Как же она объясняет внезапное открытие в себе такого важного литературного голоса?
– О, я не могу этого объяснить, – она печально улыбается. – Я его даже признаю с трудом.
Однако что она безусловно признает, так это то, что покойный муж не наставлял ее – во всяком случае, не в тонкостях литературного творчества.
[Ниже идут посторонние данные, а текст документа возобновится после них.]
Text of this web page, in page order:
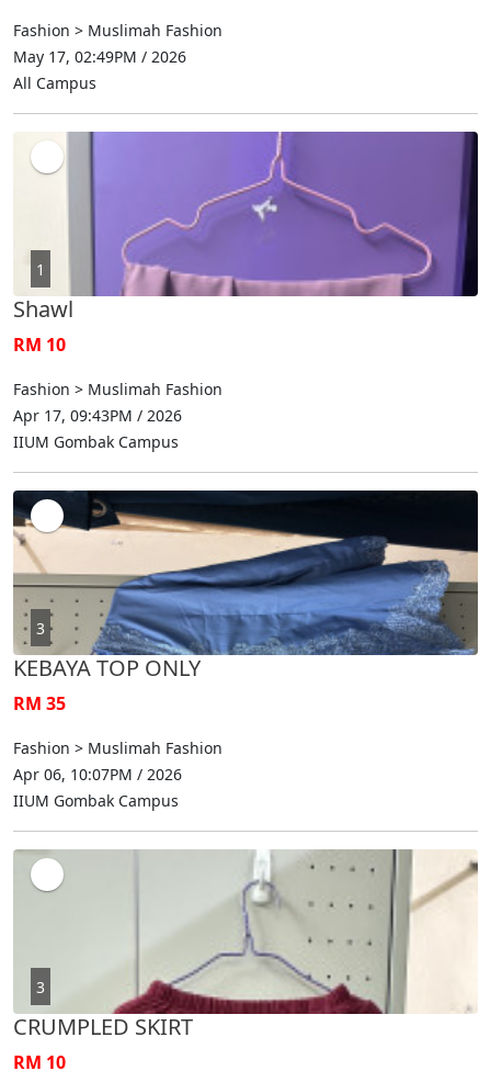
Fashion > Muslimah Fashion
May 17, 02:49PM / 2026
All Campus
1
Shawl
RM 10
Fashion > Muslimah Fashion
Apr 17, 09:43PM / 2026
IIUM Gombak Campus
3
KEBAYA TOP ONLY
RM 35
Fashion > Muslimah Fashion
Apr 06, 10:07PM / 2026
IIUM Gombak Campus
3
CRUMPLED SKIRT
RM 10
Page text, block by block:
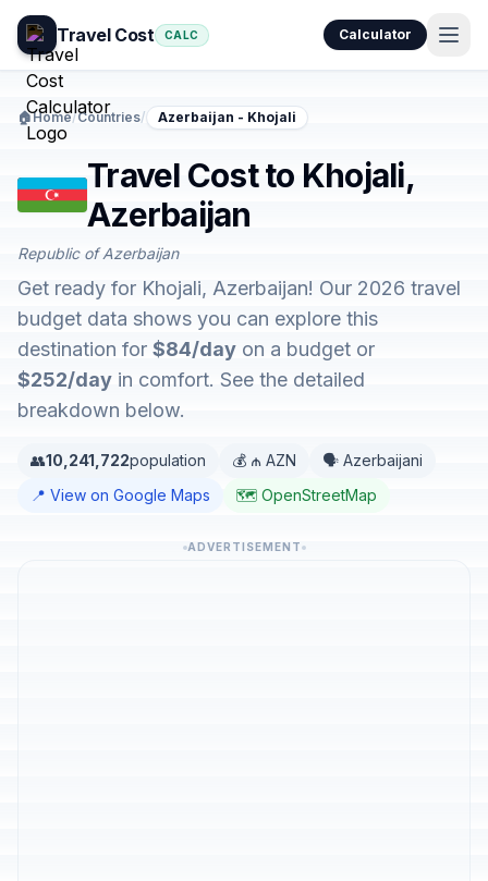
Travel Cost CALC Calculator
🏠Home/Countries/ Azerbaijan - Khojali
Travel Cost to Khojali,
Azerbaijan
Republic of Azerbaijan
Get ready for Khojali, Azerbaijan! Our 2026 travel
budget data shows you can explore this
destination for $84/day on a budget or
$252/day in comfort. See the detailed
breakdown below.
👥10,241,722population 💰 ₼ AZN
🗣️ Azerbaijani
📍 View on Google Maps
🗺️ OpenStreetMap
ADVERTISEMENT
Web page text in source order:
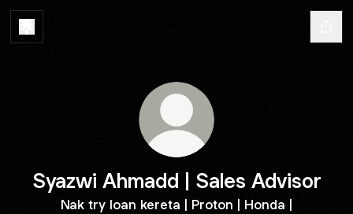
Syazwi Ahmadd | Sales Advisor
Nak try loan kereta | Proton | Honda |
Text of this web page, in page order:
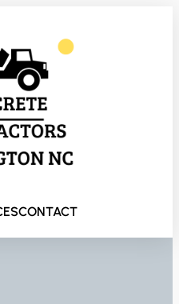
CONTACT
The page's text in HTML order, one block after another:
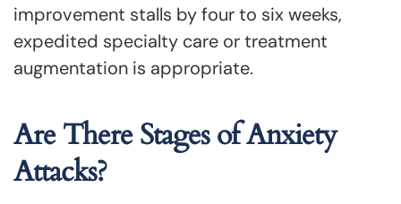
improvement stalls by four to six weeks,
expedited specialty care or treatment
augmentation is appropriate.
Are There Stages of Anxiety
Attacks?
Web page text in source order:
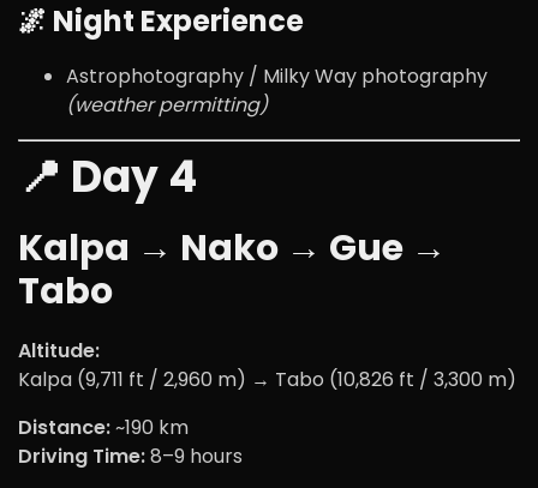
🌌 Night Experience
Astrophotography / Milky Way photography
(weather permitting)
📍 Day 4
Kalpa → Nako → Gue →
Tabo
Altitude:
Kalpa (9,711 ft / 2,960 m) → Tabo (10,826 ft / 3,300 m)
Distance:~190 km
Driving Time:8–9 hours
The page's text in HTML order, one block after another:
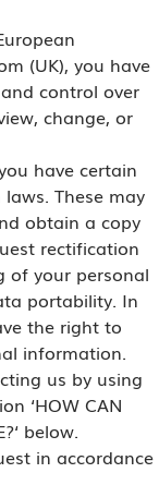
(UK), you have
control over
change, or
have certain
These may
obtain a copy
rectification
of your personal
portability. In
the right to
information.
us by using
‘HOW CAN
below.
in accordance
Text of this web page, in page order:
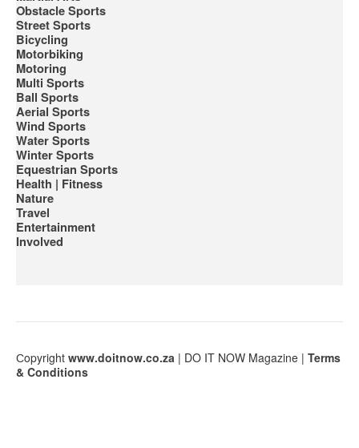
Obstacle Sports
Street Sports
Bicycling
Motorbiking
Motoring
Multi Sports
Ball Sports
Aerial Sports
Wind Sports
Water Sports
Winter Sports
Equestrian Sports
Health | Fitness
Nature
Travel
Entertainment
Involved
Сopyright www.doitnow.co.za | DO IT NOW Magazine | Terms
& Conditions
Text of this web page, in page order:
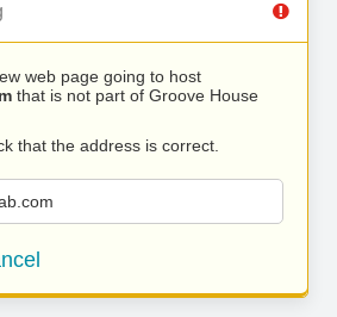
web page going to host
that is not part of Groove House
that the address is correct.
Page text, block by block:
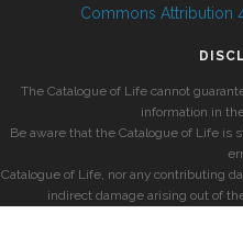
Commons Attribution
The Catalogue of Life cannot
information in
Be aware that the Catalogue of Life is
Catalogue of Life, nor any contributing
indirect damage arising out of
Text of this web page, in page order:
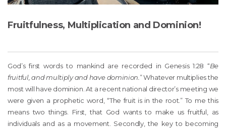
Fruitfulness, Multiplication and Dominion!
God’s first words to mankind are recorded in Genesis 1:28 “Be
fruitful, and multiply and have dominion. ” Whatever multiplies the
most will have dominion. At a recent national director’s meeting we
were given a prophetic word, “The fruit is in the root.” To me this
means two things. First, that God wants to make us fruitful, as
individuals and as a movement. Secondly, the key to becoming
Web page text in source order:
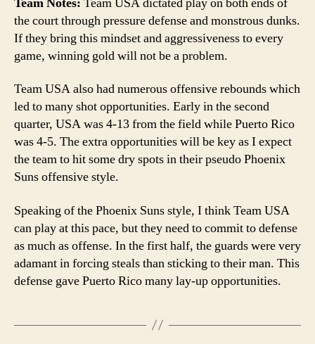
the court through pressure defense and monstrous dunks.
If they bring this mindset and aggressiveness to every
game, winning gold will not be a problem.
Team USA also had numerous offensive rebounds which
led to many shot opportunities. Early in the second
quarter, USA was 4-13 from the field while Puerto Rico
was 4-5. The extra opportunities will be key as I expect
the team to hit some dry spots in their pseudo Phoenix
Suns offensive style.
Speaking of the Phoenix Suns style, I think Team USA
can play at this pace, but they need to commit to defense
as much as offense. In the first half, the guards were very
adamant in forcing steals than sticking to their man. This
defense gave Puerto Rico many lay-up opportunities.
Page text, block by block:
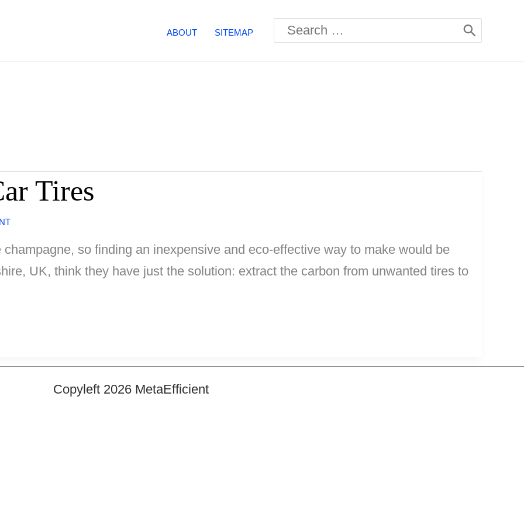
ABOUT SITEMAP
Search
for:
Tires
so finding an inexpensive and eco-effective way to make would be
UK, think they have just the solution: extract the carbon from unwanted tires to
Copyleft 2026 MetaEfficient
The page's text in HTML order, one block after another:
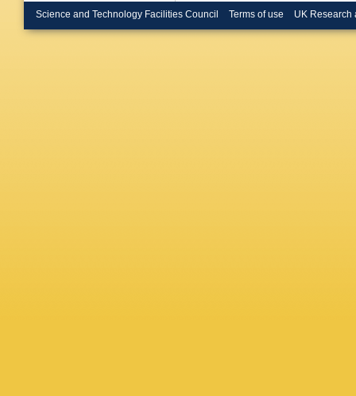
Science and Technology Facilities Council Terms of use UK Research

– Мы с Джейком не сидели и не обсуждали писательские приемы. Он очень старательно оттачивал свое мастерство. Он всегда сидел в кресле за столом у окна в нашей комнате. А я работала продюсером подкастов. Когда я приходила домой, мы были как любая другая пара: шли куда-то поужинать или в театр, или встречались с друзьями. Он спрашивал, как у меня прошел день, а я – как продвигается его работа. Но не было такого: «Вот как это делается». Да и с чего бы?
И однако настал такой день, когда она сама заняла то же кресло за тем же столом, чтобы написать один из наиболее пронзительных и трогательных дебютных романов последнего времени.
– Я даже не знаю, что было труднее, – говорит Уильямс-Боннер, – начать роман или сесть за тот стол. Я сторонилась его несколько месяцев после смерти Джейка.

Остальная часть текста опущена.